Records from a dataset -

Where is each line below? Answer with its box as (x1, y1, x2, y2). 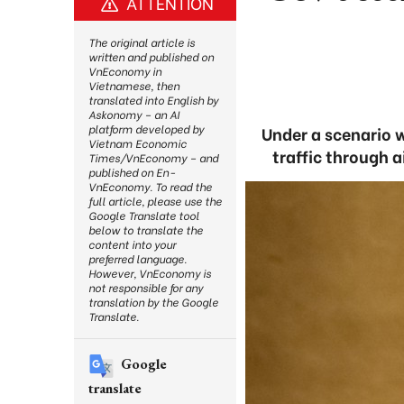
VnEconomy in (88, 63, 161, 78)
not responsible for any (88, 280, 203, 295)
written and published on (88, 49, 214, 64)
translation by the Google (88, 294, 218, 309)
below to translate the (88, 222, 203, 237)
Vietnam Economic (88, 135, 187, 151)
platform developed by (88, 121, 204, 136)
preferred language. (88, 251, 187, 266)
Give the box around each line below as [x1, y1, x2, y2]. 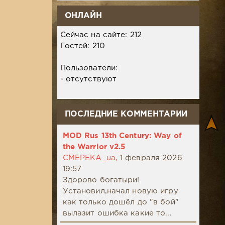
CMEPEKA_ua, [62, 155, 118, 162]
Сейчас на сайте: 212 [60, 32, 142, 39]
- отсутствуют [60, 76, 117, 83]
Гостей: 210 [60, 43, 105, 50]
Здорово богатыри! [62, 177, 140, 184]
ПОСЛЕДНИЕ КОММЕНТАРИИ [64, 110, 188, 119]
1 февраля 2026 [120, 155, 182, 162]
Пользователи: [60, 65, 121, 72]
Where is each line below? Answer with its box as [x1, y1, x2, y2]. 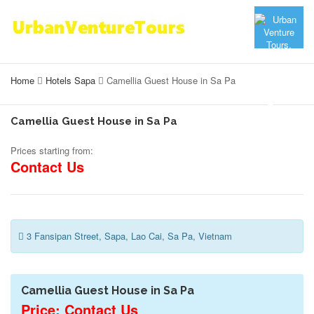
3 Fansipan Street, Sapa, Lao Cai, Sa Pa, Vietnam [24, 229, 232, 243]
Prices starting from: [11, 144, 93, 157]
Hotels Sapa [46, 74, 95, 87]
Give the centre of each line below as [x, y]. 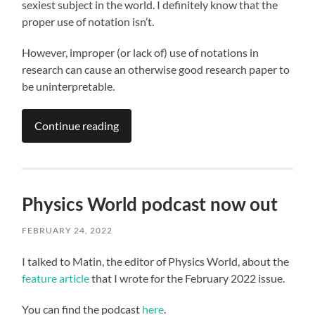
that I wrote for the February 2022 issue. [187, 278]
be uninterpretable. [69, 86]
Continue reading [77, 126]
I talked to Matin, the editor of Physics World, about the [156, 262]
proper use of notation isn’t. [88, 22]
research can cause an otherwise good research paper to [156, 70]
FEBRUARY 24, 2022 [67, 231]
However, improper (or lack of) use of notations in [141, 53]
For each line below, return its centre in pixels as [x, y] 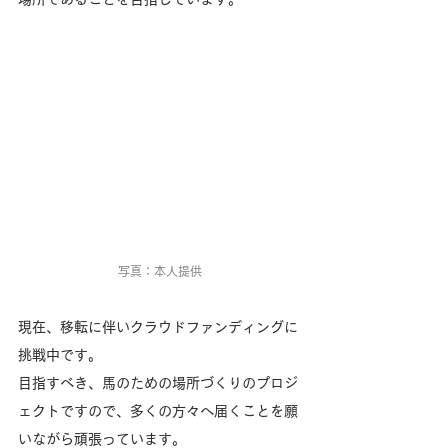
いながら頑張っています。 [102, 438]
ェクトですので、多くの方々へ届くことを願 [158, 410]
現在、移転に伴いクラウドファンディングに [158, 326]
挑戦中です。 [60, 354]
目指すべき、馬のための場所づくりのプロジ [158, 382]
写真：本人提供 [160, 270]
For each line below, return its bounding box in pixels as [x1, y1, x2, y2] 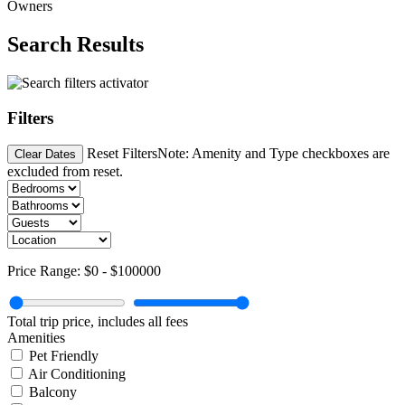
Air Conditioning [28, 366, 126, 382]
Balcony [29, 384, 77, 400]
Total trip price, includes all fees [7, 314, 188, 330]
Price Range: [7, 263, 84, 279]
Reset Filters [87, 146, 157, 162]
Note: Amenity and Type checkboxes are [157, 146, 390, 162]
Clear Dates [14, 147, 76, 162]
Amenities [7, 330, 65, 346]
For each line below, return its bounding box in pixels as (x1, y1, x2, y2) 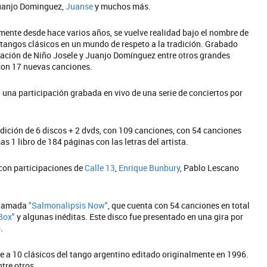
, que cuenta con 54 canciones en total (108, 200, 250, 211)
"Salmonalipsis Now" (29, 200, 108, 211)
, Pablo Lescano (180, 162, 239, 173)
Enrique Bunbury (119, 162, 180, 173)
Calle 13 (85, 162, 115, 173)
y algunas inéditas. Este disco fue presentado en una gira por (15, 211, 243, 222)

TASK DETAILS -
Copy the entries above faithfully and omit every image.

PROBLEM SOLUTION -
Where is each line below? Answer with its box as (x1, y1, x2, y2). 
VnEconomy in (88, 63, 161, 78)
not responsible for any (88, 280, 203, 295)
written and published on (88, 49, 214, 64)
translation by the Google (88, 294, 218, 309)
below to translate the (88, 222, 203, 237)
Vietnam Economic (88, 135, 187, 151)
platform developed by (88, 121, 204, 136)
preferred language. (88, 251, 187, 266)
Give the box around each line below as [x1, y1, x2, y2]. 
CMEPEKA_ua, [62, 155, 118, 162]
Сейчас на сайте: 212 [60, 32, 142, 39]
- отсутствуют [60, 76, 117, 83]
Гостей: 210 [60, 43, 105, 50]
Здорово богатыри! [62, 177, 140, 184]
ПОСЛЕДНИЕ КОММЕНТАРИИ [64, 110, 188, 119]
1 февраля 2026 [120, 155, 182, 162]
Пользователи: [60, 65, 121, 72]
Where is each line below? Answer with its box as [x1, y1, x2, y2]. 
3 Fansipan Street, Sapa, Lao Cai, Sa Pa, Vietnam [24, 229, 232, 243]
Prices starting from: [11, 144, 93, 157]
Hotels Sapa [46, 74, 95, 87]
Give the centre of each line below as [x, y]. 
that I wrote for the February 2022 issue. [187, 278]
be uninterpretable. [69, 86]
Continue reading [77, 126]
I talked to Matin, the editor of Physics World, about the [156, 262]
proper use of notation isn’t. [88, 22]
research can cause an otherwise good research paper to [156, 70]
FEBRUARY 24, 2022 [67, 231]
However, improper (or lack of) use of notations in [141, 53]
For each line below, return its centre in pixels as [x, y] 
いながら頑張っています。 [102, 438]
ェクトですので、多くの方々へ届くことを願 [158, 410]
現在、移転に伴いクラウドファンディングに [158, 326]
挑戦中です。 [60, 354]
目指すべき、馬のための場所づくりのプロジ [158, 382]
写真：本人提供 [160, 270]
For each line below, return its bounding box in pixels as [x1, y1, x2, y2] 
Air Conditioning [28, 366, 126, 382]
Balcony [29, 384, 77, 400]
Total trip price, includes all fees [7, 314, 188, 330]
Price Range: [7, 263, 84, 279]
Reset Filters [87, 146, 157, 162]
Note: Amenity and Type checkboxes are [157, 146, 390, 162]
Clear Dates [14, 147, 76, 162]
Amenities [7, 330, 65, 346]
For each line below, return its bounding box in pixels as (x1, y1, x2, y2) 
, que cuenta con 54 canciones en total (108, 200, 250, 211)
"Salmonalipsis Now" (29, 200, 108, 211)
, Pablo Lescano (180, 162, 239, 173)
Enrique Bunbury (119, 162, 180, 173)
Calle 13 (85, 162, 115, 173)
y algunas inéditas. Este disco fue presentado en una gira por (15, 211, 243, 222)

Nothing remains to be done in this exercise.